=== Begin Enclosure ===

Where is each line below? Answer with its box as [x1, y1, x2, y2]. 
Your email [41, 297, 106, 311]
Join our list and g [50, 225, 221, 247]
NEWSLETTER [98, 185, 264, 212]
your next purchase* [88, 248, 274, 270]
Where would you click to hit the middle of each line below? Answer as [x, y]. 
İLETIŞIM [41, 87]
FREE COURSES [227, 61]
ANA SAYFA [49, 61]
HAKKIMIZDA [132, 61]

=== End Enclosure ===
=== Begin Enclosure ===

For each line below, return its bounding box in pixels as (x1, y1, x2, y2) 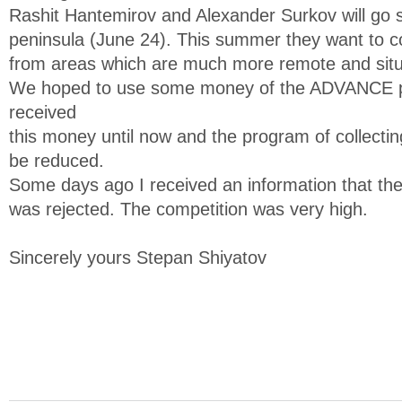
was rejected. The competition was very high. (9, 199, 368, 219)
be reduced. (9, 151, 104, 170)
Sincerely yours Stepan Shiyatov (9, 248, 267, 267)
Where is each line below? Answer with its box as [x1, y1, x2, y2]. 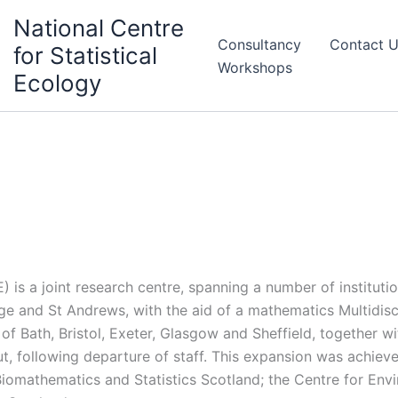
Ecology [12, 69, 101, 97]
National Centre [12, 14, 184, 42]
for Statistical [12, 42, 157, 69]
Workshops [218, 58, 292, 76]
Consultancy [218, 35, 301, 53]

=== End Enclosure ===
=== Begin Enclosure ===

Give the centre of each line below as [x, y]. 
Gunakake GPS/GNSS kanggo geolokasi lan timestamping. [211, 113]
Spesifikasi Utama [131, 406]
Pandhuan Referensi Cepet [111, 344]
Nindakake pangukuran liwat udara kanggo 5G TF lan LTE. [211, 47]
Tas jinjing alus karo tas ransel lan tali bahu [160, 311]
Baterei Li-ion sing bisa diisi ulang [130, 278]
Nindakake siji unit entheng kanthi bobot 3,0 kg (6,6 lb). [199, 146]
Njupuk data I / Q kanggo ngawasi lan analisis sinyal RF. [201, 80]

=== End Enclosure ===

TASK DIRECTIONS — From the records above, transcribe without alteration every line from the one with "Give the centre" to the one with "Njupuk data I", inclusive.

ANSWER SPACE —
Give the centre of each line below as [x, y]. 
Gunakake GPS/GNSS kanggo geolokasi lan timestamping. [211, 113]
Spesifikasi Utama [131, 406]
Pandhuan Referensi Cepet [111, 344]
Nindakake pangukuran liwat udara kanggo 5G TF lan LTE. [211, 47]
Tas jinjing alus karo tas ransel lan tali bahu [160, 311]
Baterei Li-ion sing bisa diisi ulang [130, 278]
Nindakake siji unit entheng kanthi bobot 3,0 kg (6,6 lb). [199, 146]
Njupuk data I / Q kanggo ngawasi lan analisis sinyal RF. [201, 80]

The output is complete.